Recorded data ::
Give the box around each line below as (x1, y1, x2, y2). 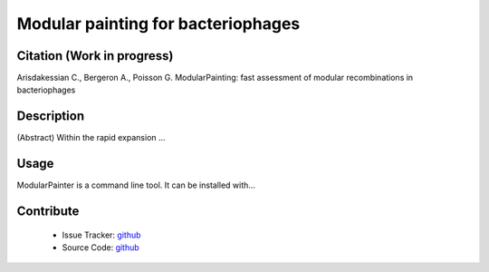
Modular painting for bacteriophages (16, 14, 301, 34)
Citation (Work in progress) (16, 48, 174, 63)
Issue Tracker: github (62, 229, 141, 240)
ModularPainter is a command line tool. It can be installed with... (16, 180, 255, 190)
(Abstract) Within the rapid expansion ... (16, 132, 167, 143)
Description (16, 109, 85, 124)
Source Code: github (62, 242, 139, 253)
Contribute (16, 204, 80, 219)
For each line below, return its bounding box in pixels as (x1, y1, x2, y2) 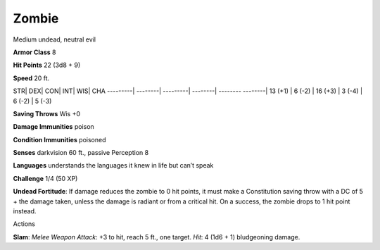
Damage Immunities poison (13, 123, 94, 131)
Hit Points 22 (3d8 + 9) (13, 61, 81, 70)
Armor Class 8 (13, 48, 56, 56)
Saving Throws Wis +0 (13, 109, 81, 118)
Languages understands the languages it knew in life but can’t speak (13, 161, 214, 170)
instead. (13, 207, 37, 215)
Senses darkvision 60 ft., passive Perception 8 (13, 149, 149, 157)
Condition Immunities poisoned (13, 135, 106, 144)
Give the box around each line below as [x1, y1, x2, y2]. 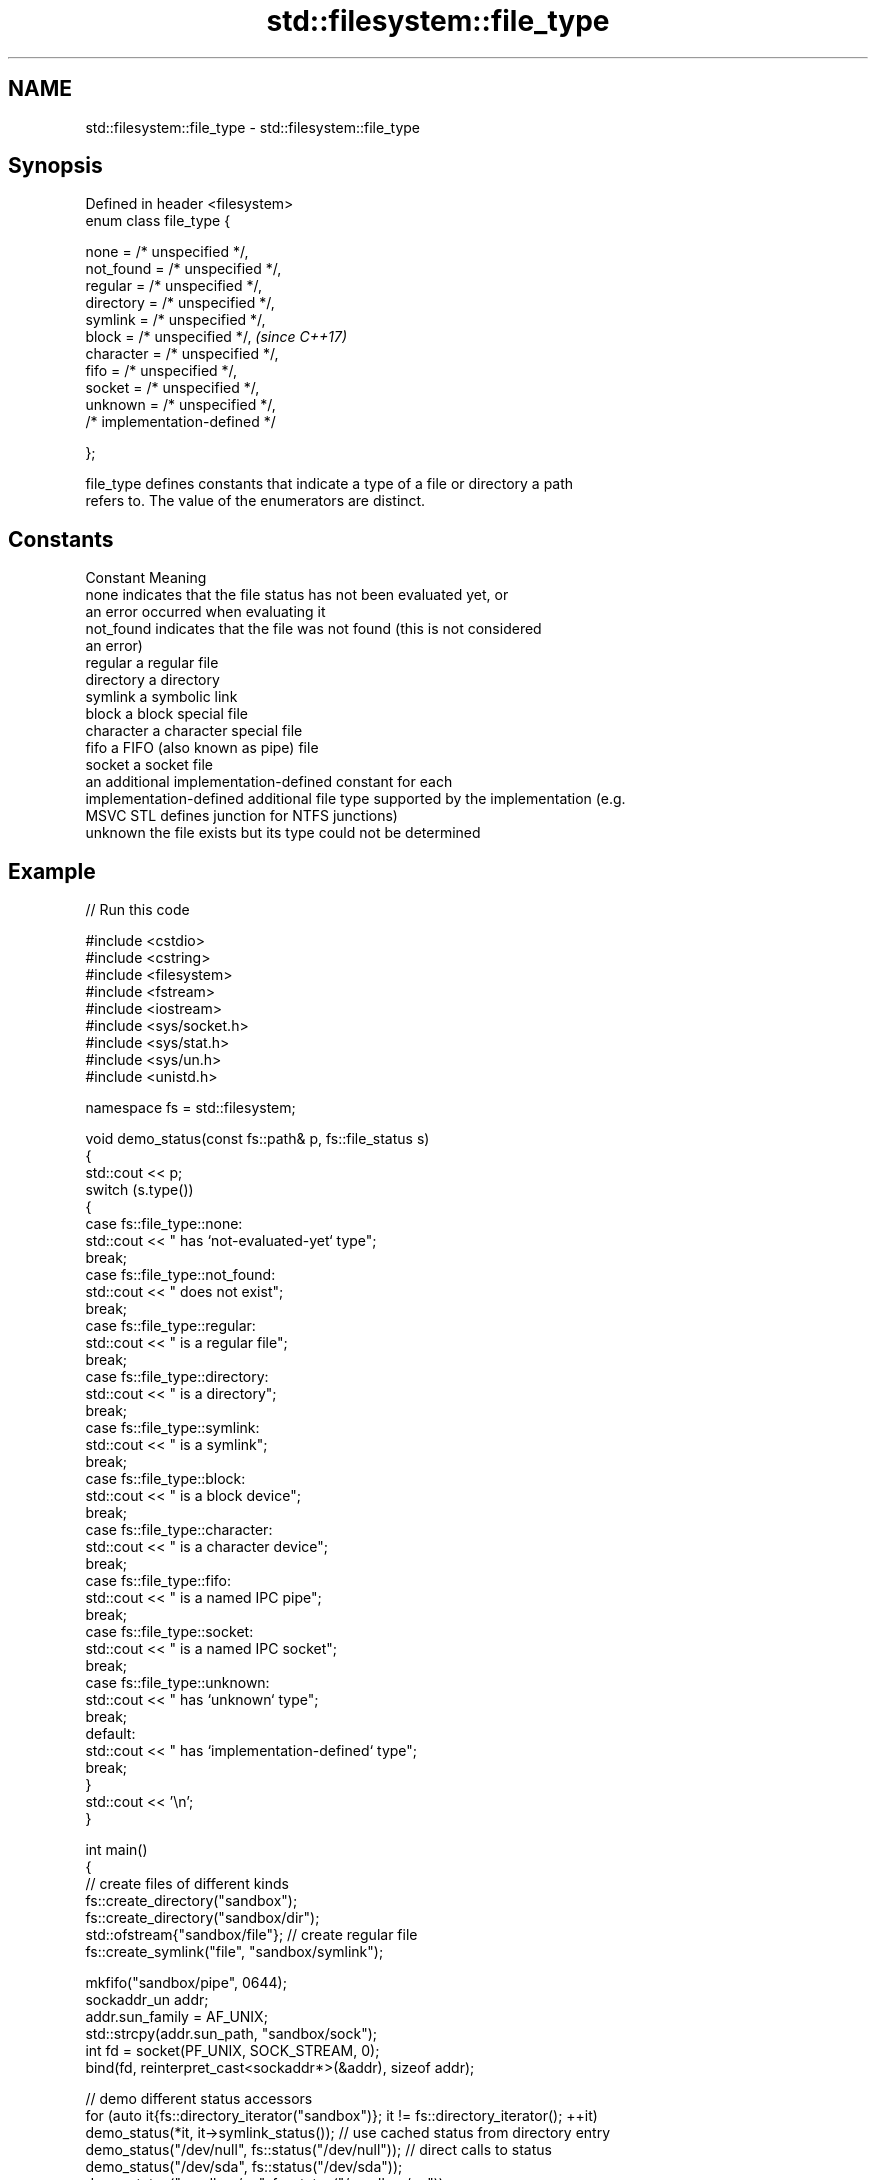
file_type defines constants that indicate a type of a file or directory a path [85, 475, 574, 493]
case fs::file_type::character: [85, 1521, 273, 1539]
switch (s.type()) [85, 1181, 194, 1199]
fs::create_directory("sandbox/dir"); [85, 1909, 320, 1927]
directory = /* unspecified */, [85, 294, 275, 312]
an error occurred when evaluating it [85, 603, 326, 621]
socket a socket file [85, 756, 213, 774]
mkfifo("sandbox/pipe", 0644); [85, 1974, 287, 1992]
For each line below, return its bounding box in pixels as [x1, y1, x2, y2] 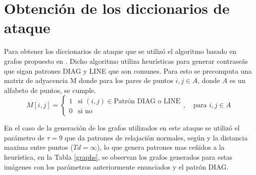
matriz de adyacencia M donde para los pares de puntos [4, 75, 173, 86]
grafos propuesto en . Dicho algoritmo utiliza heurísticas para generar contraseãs [4, 55, 248, 66]
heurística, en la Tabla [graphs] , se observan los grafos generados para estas [4, 152, 232, 162]
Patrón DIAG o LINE [114, 98, 181, 105]
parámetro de [4, 132, 45, 142]
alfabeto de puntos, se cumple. [4, 85, 96, 95]
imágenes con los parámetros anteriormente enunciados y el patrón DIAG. [4, 161, 229, 172]
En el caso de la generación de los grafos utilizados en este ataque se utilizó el [4, 123, 240, 133]
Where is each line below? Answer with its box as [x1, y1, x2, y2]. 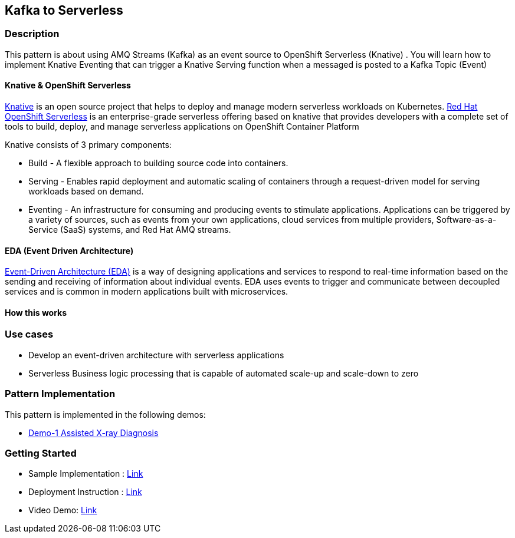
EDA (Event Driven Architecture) [5, 245, 134, 256]
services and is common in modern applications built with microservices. [5, 286, 288, 297]
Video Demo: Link [28, 505, 97, 516]
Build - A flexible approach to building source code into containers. [28, 158, 288, 169]
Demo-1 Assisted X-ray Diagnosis [28, 427, 159, 438]
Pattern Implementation [5, 388, 116, 400]
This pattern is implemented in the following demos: [5, 409, 206, 420]
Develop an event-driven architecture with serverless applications [28, 349, 284, 360]
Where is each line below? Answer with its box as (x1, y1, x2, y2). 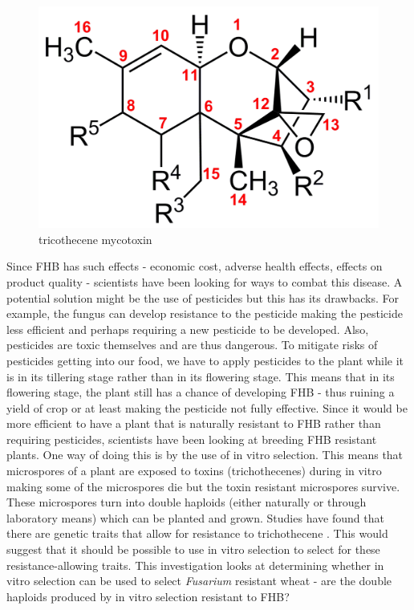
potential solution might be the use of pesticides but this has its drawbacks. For (6, 289, 399, 306)
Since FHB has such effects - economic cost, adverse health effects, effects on (6, 258, 383, 274)
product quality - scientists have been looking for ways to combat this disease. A (6, 273, 403, 290)
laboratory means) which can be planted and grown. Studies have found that (6, 509, 384, 526)
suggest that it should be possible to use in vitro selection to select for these (6, 541, 380, 558)
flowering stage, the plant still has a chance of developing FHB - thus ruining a (6, 384, 395, 401)
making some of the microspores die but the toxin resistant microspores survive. (6, 478, 400, 494)
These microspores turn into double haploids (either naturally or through (6, 494, 367, 510)
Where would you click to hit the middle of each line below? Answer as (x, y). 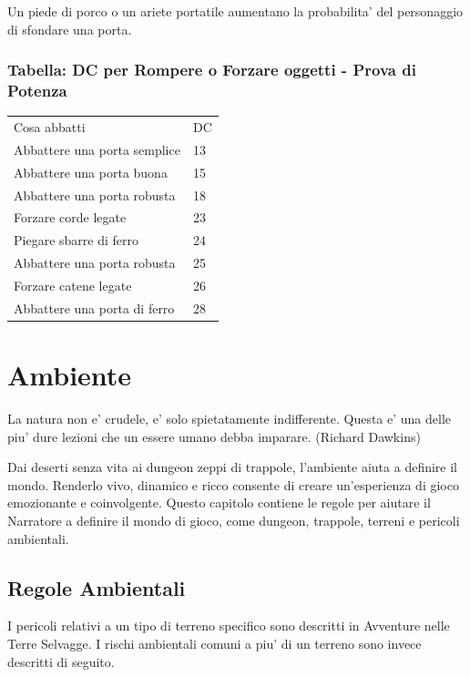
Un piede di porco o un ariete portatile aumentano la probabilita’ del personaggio (235, 11)
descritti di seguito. (61, 661)
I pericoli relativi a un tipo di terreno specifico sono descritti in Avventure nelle (229, 626)
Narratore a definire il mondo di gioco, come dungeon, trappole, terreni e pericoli (234, 521)
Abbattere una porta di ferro (94, 308)
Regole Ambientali (97, 587)
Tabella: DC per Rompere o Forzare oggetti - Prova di (212, 70)
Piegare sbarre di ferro (76, 240)
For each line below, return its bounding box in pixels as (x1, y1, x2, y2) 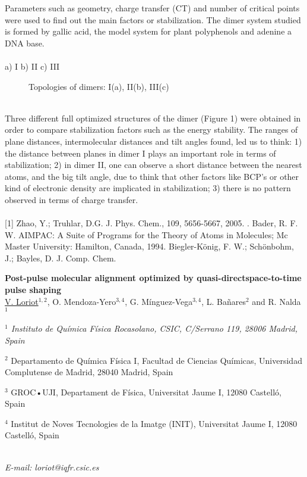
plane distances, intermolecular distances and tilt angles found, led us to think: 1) (5, 135, 302, 147)
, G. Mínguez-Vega (125, 295, 193, 307)
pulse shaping (5, 283, 61, 296)
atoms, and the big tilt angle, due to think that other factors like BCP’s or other (5, 170, 299, 182)
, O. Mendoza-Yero (47, 295, 116, 307)
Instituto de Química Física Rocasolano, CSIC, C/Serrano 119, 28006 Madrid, (11, 322, 298, 335)
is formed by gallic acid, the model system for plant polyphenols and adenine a (5, 25, 292, 38)
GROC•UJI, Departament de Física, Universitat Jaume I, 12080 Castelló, (11, 385, 281, 398)
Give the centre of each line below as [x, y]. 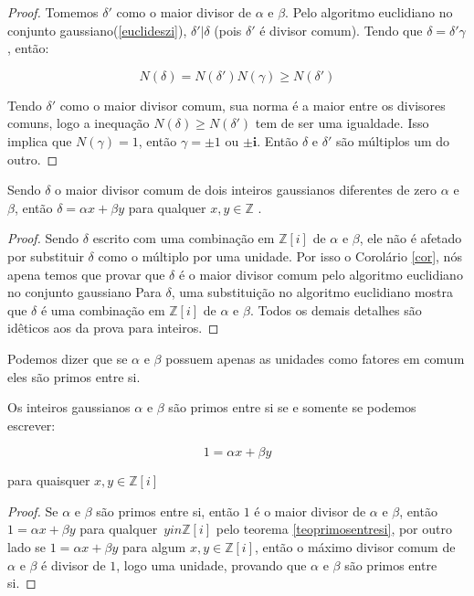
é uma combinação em [103, 309]
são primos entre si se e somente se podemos [292, 407]
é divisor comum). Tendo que [341, 30]
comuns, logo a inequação [79, 123]
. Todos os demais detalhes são [336, 309]
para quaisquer [49, 480]
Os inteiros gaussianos [69, 407]
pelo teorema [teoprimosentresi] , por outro [334, 529]
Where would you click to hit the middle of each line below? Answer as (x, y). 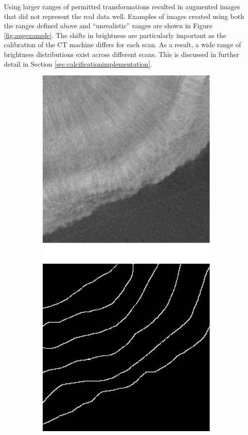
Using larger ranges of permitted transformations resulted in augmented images (122, 6)
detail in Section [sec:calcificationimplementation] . (78, 63)
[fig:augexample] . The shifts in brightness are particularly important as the (115, 35)
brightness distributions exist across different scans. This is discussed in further (122, 54)
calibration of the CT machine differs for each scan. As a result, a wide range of (123, 45)
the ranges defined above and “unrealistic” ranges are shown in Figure (108, 26)
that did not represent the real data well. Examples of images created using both (124, 16)
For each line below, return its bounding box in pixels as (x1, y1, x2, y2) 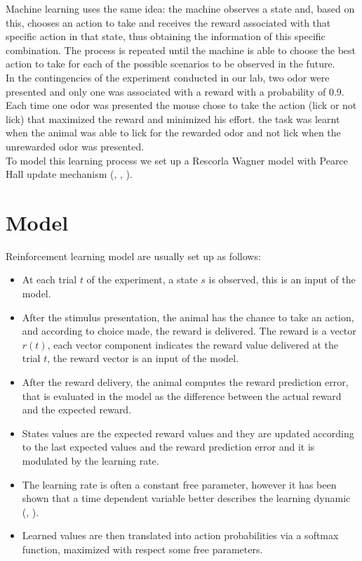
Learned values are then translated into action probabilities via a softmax (22, 528, 339, 543)
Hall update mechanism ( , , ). (6, 167, 133, 181)
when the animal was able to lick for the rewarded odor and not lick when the (6, 125, 341, 140)
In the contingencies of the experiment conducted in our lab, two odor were (6, 70, 330, 84)
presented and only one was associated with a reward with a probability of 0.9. (6, 84, 344, 98)
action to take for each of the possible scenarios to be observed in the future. (6, 56, 335, 71)
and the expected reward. (22, 402, 132, 417)
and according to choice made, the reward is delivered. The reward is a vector (22, 323, 356, 338)
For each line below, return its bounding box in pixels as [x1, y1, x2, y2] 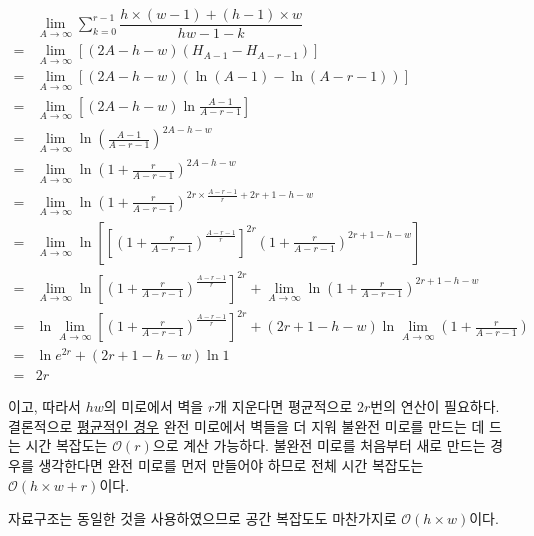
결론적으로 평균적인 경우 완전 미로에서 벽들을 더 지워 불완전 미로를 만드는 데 [8, 415, 485, 436]
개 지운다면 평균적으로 [214, 396, 353, 417]
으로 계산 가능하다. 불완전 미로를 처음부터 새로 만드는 [152, 435, 486, 456]
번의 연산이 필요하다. [370, 396, 500, 417]
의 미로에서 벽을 [103, 396, 204, 417]
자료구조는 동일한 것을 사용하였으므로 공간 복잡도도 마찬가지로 [8, 508, 397, 529]
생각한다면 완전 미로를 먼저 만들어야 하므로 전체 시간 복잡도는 [38, 454, 424, 475]
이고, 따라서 [8, 396, 81, 417]
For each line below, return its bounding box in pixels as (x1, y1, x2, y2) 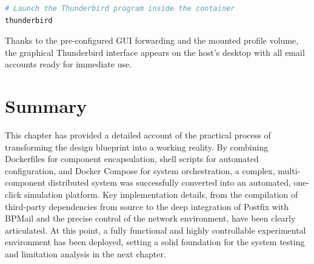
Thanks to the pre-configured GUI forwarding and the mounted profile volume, (5, 34, 299, 47)
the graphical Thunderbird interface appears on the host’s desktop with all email (5, 46, 305, 58)
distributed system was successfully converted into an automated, (48, 176, 291, 189)
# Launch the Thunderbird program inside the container (5, 4, 235, 13)
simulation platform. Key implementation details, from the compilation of (24, 188, 298, 201)
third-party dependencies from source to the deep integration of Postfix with (5, 200, 289, 212)
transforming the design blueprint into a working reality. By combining (5, 140, 269, 153)
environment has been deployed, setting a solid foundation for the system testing (5, 235, 305, 248)
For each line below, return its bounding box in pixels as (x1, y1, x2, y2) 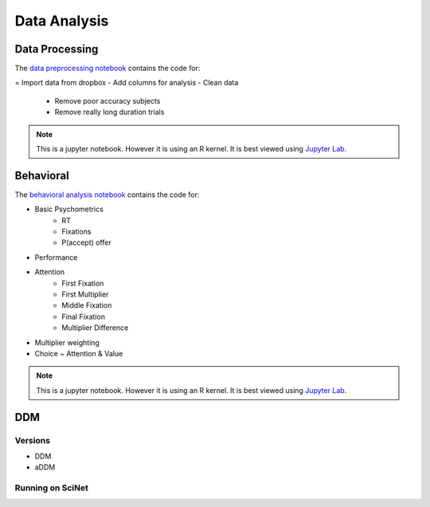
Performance (34, 252, 78, 262)
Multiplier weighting (34, 337, 100, 347)
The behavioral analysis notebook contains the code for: (14, 190, 200, 199)
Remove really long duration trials (54, 108, 165, 117)
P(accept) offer (61, 238, 111, 247)
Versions (14, 434, 51, 446)
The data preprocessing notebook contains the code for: (14, 64, 201, 73)
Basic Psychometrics (34, 204, 104, 214)
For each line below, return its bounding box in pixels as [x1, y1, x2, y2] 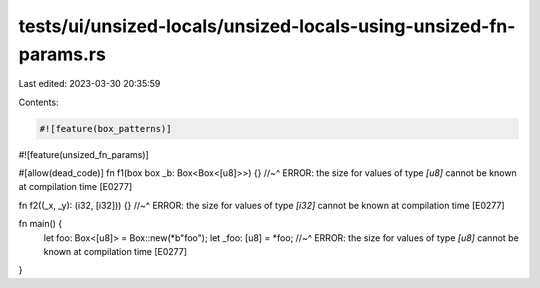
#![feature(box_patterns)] [39, 123, 172, 134]
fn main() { [18, 218, 63, 230]
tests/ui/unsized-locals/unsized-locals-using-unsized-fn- [18, 15, 516, 37]
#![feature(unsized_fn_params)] [18, 148, 149, 160]
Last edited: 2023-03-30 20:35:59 [18, 78, 161, 90]
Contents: [18, 96, 59, 108]
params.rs [18, 43, 107, 65]
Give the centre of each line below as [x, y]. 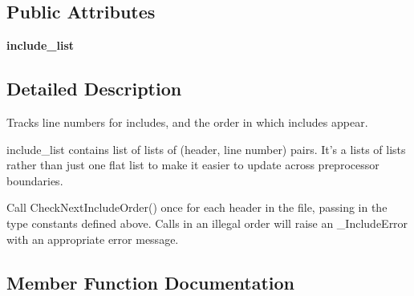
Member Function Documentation [151, 282]
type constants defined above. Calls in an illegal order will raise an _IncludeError [207, 223]
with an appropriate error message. [93, 239]
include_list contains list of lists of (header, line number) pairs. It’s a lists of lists [206, 149]
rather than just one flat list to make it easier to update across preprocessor [193, 165]
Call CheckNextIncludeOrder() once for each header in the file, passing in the [197, 207]
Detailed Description [94, 89]
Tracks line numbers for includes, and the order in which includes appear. [187, 122]
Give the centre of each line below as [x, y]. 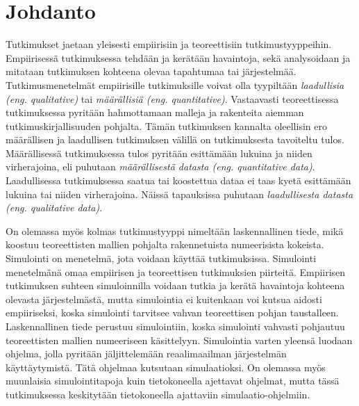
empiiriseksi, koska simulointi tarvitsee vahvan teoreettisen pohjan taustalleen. [172, 312]
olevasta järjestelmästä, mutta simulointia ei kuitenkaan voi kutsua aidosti [164, 299]
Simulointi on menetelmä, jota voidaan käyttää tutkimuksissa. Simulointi [161, 258]
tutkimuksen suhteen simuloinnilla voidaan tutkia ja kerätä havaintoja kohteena [175, 285]
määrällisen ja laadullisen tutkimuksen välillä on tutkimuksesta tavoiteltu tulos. [175, 139]
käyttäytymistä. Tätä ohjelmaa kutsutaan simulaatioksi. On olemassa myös [166, 367]
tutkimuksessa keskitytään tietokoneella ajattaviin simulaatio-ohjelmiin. [158, 394]
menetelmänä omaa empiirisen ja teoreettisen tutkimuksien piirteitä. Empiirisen [176, 271]
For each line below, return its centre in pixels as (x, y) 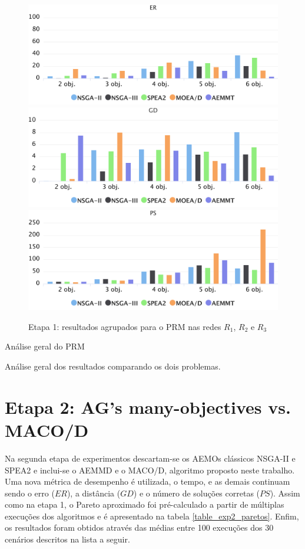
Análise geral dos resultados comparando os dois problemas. (113, 366)
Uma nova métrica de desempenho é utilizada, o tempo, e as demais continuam (147, 481)
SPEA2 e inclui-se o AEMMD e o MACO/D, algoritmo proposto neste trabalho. (150, 470)
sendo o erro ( (30, 493)
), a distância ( (94, 493)
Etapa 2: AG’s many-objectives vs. (148, 406)
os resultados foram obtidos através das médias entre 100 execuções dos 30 (139, 527)
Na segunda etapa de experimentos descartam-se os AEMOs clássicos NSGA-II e (150, 458)
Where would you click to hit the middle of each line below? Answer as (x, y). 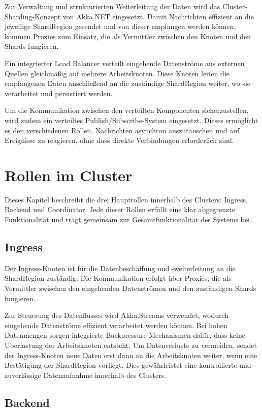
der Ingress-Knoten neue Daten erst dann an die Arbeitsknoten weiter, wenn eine (131, 355)
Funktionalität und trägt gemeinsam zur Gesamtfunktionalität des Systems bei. (128, 219)
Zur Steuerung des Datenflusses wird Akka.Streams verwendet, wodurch (117, 315)
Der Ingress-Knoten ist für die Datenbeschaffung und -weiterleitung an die (120, 268)
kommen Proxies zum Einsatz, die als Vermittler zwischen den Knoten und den (128, 36)
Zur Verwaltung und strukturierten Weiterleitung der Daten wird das (112, 6)
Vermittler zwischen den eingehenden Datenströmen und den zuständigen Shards (130, 288)
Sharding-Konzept (33, 16)
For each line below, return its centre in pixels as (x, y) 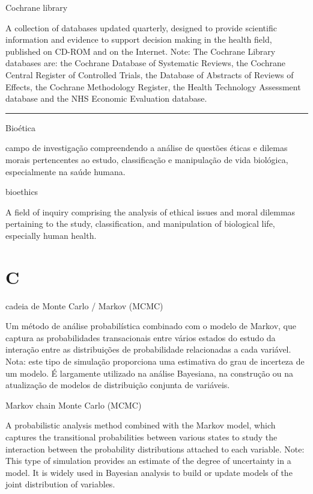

WHAT THIS TASK INVOLVES ::
Please return every line of the records above that contains the word "Vermittler".

YOUR RESPONSE ::
kommen Proxies zum Einsatz, die als Vermittler zwischen den Knoten und den (128, 36)
Vermittler zwischen den eingehenden Datenströmen und den zuständigen Shards (130, 288)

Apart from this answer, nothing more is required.